### Task data ###

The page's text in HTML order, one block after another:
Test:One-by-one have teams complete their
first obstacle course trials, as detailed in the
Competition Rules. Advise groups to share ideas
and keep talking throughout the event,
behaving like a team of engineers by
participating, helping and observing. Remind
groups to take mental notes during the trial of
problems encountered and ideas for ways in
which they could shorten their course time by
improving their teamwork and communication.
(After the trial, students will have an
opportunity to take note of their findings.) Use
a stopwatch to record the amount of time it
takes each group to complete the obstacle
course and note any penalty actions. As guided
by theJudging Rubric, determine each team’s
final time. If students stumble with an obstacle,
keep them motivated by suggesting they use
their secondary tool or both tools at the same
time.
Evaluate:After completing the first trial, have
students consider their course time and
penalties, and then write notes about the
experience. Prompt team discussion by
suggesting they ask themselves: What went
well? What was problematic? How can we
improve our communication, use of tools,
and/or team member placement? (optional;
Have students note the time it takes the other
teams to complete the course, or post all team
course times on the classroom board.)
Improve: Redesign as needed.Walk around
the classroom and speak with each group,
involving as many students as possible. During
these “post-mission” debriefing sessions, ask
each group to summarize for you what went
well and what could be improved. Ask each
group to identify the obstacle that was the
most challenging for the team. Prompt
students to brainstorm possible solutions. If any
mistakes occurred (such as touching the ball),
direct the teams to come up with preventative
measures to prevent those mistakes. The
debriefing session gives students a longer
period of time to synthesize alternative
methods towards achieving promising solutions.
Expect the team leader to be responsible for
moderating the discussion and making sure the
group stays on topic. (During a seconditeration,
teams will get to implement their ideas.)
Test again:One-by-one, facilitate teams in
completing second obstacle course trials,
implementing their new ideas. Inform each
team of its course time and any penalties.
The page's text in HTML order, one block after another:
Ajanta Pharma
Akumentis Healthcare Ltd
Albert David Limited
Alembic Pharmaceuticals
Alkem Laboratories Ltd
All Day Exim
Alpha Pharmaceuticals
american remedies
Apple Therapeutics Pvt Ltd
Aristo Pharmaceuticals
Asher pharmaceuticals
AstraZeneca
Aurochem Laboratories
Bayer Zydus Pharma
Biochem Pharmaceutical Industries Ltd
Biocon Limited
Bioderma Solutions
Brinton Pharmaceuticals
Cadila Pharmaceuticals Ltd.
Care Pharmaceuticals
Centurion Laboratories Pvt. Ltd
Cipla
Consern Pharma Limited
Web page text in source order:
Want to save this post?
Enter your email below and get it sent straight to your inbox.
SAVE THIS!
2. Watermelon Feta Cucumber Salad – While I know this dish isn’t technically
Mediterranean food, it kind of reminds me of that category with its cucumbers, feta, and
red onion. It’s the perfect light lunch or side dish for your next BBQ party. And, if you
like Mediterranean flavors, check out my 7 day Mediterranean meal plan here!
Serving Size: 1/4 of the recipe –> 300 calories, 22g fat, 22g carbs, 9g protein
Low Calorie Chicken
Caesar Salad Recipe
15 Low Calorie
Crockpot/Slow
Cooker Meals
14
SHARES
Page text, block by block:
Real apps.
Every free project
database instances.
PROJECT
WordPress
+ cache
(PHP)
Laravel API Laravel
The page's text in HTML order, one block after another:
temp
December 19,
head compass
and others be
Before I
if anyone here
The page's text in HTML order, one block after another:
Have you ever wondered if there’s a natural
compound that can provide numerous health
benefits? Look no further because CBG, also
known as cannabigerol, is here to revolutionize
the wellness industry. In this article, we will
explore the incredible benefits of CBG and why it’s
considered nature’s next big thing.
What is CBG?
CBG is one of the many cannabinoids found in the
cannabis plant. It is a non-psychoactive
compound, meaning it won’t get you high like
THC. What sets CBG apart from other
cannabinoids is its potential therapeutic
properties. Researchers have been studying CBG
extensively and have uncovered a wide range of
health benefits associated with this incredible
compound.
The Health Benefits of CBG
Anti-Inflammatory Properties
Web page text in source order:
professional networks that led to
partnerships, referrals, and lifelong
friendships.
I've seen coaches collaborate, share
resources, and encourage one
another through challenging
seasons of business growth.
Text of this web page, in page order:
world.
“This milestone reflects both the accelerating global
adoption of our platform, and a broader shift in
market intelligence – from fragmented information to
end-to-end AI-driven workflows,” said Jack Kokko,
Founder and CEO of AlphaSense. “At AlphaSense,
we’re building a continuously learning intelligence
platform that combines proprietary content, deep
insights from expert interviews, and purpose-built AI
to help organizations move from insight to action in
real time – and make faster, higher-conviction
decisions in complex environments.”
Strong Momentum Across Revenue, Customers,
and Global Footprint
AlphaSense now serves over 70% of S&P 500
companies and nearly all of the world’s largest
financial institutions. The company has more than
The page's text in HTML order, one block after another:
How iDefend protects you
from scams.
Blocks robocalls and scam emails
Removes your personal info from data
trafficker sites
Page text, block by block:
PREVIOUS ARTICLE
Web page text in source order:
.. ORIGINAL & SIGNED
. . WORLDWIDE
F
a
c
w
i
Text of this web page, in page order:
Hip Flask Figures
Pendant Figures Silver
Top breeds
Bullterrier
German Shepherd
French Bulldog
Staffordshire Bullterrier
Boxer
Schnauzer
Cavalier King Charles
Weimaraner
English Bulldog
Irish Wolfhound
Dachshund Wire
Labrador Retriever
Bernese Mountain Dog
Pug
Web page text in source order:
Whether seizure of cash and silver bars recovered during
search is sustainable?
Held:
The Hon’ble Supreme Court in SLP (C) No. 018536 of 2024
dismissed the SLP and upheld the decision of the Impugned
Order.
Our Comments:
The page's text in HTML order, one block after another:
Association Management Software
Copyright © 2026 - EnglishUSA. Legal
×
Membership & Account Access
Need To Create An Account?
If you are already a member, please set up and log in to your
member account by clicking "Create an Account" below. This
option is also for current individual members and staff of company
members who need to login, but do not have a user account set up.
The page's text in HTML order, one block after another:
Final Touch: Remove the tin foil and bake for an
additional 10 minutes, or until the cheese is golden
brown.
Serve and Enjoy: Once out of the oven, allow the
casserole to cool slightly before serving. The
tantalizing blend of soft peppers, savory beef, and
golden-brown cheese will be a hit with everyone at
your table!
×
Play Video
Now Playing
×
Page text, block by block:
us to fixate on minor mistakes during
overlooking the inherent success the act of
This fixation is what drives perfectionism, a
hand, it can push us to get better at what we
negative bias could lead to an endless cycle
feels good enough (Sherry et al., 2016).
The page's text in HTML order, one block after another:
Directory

###

• **Task description**
Every record is to be repeated exactly as written.

• **Task output**
The page's text in HTML order, one block after another:
Test:One-by-one have teams complete their
first obstacle course trials, as detailed in the
Competition Rules. Advise groups to share ideas
and keep talking throughout the event,
behaving like a team of engineers by
participating, helping and observing. Remind
groups to take mental notes during the trial of
problems encountered and ideas for ways in
which they could shorten their course time by
improving their teamwork and communication.
(After the trial, students will have an
opportunity to take note of their findings.) Use
a stopwatch to record the amount of time it
takes each group to complete the obstacle
course and note any penalty actions. As guided
by theJudging Rubric, determine each team’s
final time. If students stumble with an obstacle,
keep them motivated by suggesting they use
their secondary tool or both tools at the same
time.
Evaluate:After completing the first trial, have
students consider their course time and
penalties, and then write notes about the
experience. Prompt team discussion by
suggesting they ask themselves: What went
well? What was problematic? How can we
improve our communication, use of tools,
and/or team member placement? (optional;
Have students note the time it takes the other
teams to complete the course, or post all team
course times on the classroom board.)
Improve: Redesign as needed.Walk around
the classroom and speak with each group,
involving as many students as possible. During
these “post-mission” debriefing sessions, ask
each group to summarize for you what went
well and what could be improved. Ask each
group to identify the obstacle that was the
most challenging for the team. Prompt
students to brainstorm possible solutions. If any
mistakes occurred (such as touching the ball),
direct the teams to come up with preventative
measures to prevent those mistakes. The
debriefing session gives students a longer
period of time to synthesize alternative
methods towards achieving promising solutions.
Expect the team leader to be responsible for
moderating the discussion and making sure the
group stays on topic. (During a seconditeration,
teams will get to implement their ideas.)
Test again:One-by-one, facilitate teams in
completing second obstacle course trials,
implementing their new ideas. Inform each
team of its course time and any penalties.
The page's text in HTML order, one block after another:
Ajanta Pharma
Akumentis Healthcare Ltd
Albert David Limited
Alembic Pharmaceuticals
Alkem Laboratories Ltd
All Day Exim
Alpha Pharmaceuticals
american remedies
Apple Therapeutics Pvt Ltd
Aristo Pharmaceuticals
Asher pharmaceuticals
AstraZeneca
Aurochem Laboratories
Bayer Zydus Pharma
Biochem Pharmaceutical Industries Ltd
Biocon Limited
Bioderma Solutions
Brinton Pharmaceuticals
Cadila Pharmaceuticals Ltd.
Care Pharmaceuticals
Centurion Laboratories Pvt. Ltd
Cipla
Consern Pharma Limited
Web page text in source order:
Want to save this post?
Enter your email below and get it sent straight to your inbox.
SAVE THIS!
2. Watermelon Feta Cucumber Salad – While I know this dish isn’t technically
Mediterranean food, it kind of reminds me of that category with its cucumbers, feta, and
red onion. It’s the perfect light lunch or side dish for your next BBQ party. And, if you
like Mediterranean flavors, check out my 7 day Mediterranean meal plan here!
Serving Size: 1/4 of the recipe –> 300 calories, 22g fat, 22g carbs, 9g protein
Low Calorie Chicken
Caesar Salad Recipe
15 Low Calorie
Crockpot/Slow
Cooker Meals
14
SHARES
Page text, block by block:
Real apps.
Every free project
database instances.
PROJECT
WordPress
+ cache
(PHP)
Laravel API Laravel
The page's text in HTML order, one block after another:
temp
December 19,
head compass
and others be
Before I
if anyone here
The page's text in HTML order, one block after another:
Have you ever wondered if there’s a natural
compound that can provide numerous health
benefits? Look no further because CBG, also
known as cannabigerol, is here to revolutionize
the wellness industry. In this article, we will
explore the incredible benefits of CBG and why it’s
considered nature’s next big thing.
What is CBG?
CBG is one of the many cannabinoids found in the
cannabis plant. It is a non-psychoactive
compound, meaning it won’t get you high like
THC. What sets CBG apart from other
cannabinoids is its potential therapeutic
properties. Researchers have been studying CBG
extensively and have uncovered a wide range of
health benefits associated with this incredible
compound.
The Health Benefits of CBG
Anti-Inflammatory Properties
Web page text in source order:
professional networks that led to
partnerships, referrals, and lifelong
friendships.
I've seen coaches collaborate, share
resources, and encourage one
another through challenging
seasons of business growth.
Text of this web page, in page order:
world.
“This milestone reflects both the accelerating global
adoption of our platform, and a broader shift in
market intelligence – from fragmented information to
end-to-end AI-driven workflows,” said Jack Kokko,
Founder and CEO of AlphaSense. “At AlphaSense,
we’re building a continuously learning intelligence
platform that combines proprietary content, deep
insights from expert interviews, and purpose-built AI
to help organizations move from insight to action in
real time – and make faster, higher-conviction
decisions in complex environments.”
Strong Momentum Across Revenue, Customers,
and Global Footprint
AlphaSense now serves over 70% of S&P 500
companies and nearly all of the world’s largest
financial institutions. The company has more than
The page's text in HTML order, one block after another:
How iDefend protects you
from scams.
Blocks robocalls and scam emails
Removes your personal info from data
trafficker sites
Page text, block by block:
PREVIOUS ARTICLE
Web page text in source order:
.. ORIGINAL & SIGNED
. . WORLDWIDE
F
a
c
w
i
Text of this web page, in page order:
Hip Flask Figures
Pendant Figures Silver
Top breeds
Bullterrier
German Shepherd
French Bulldog
Staffordshire Bullterrier
Boxer
Schnauzer
Cavalier King Charles
Weimaraner
English Bulldog
Irish Wolfhound
Dachshund Wire
Labrador Retriever
Bernese Mountain Dog
Pug
Web page text in source order:
Whether seizure of cash and silver bars recovered during
search is sustainable?
Held:
The Hon’ble Supreme Court in SLP (C) No. 018536 of 2024
dismissed the SLP and upheld the decision of the Impugned
Order.
Our Comments:
The page's text in HTML order, one block after another:
Association Management Software
Copyright © 2026 - EnglishUSA. Legal
×
Membership & Account Access
Need To Create An Account?
If you are already a member, please set up and log in to your
member account by clicking "Create an Account" below. This
option is also for current individual members and staff of company
members who need to login, but do not have a user account set up.
The page's text in HTML order, one block after another:
Final Touch: Remove the tin foil and bake for an
additional 10 minutes, or until the cheese is golden
brown.
Serve and Enjoy: Once out of the oven, allow the
casserole to cool slightly before serving. The
tantalizing blend of soft peppers, savory beef, and
golden-brown cheese will be a hit with everyone at
your table!
×
Play Video
Now Playing
×
Page text, block by block:
us to fixate on minor mistakes during
overlooking the inherent success the act of
This fixation is what drives perfectionism, a
hand, it can push us to get better at what we
negative bias could lead to an endless cycle
feels good enough (Sherry et al., 2016).
The page's text in HTML order, one block after another:
Directory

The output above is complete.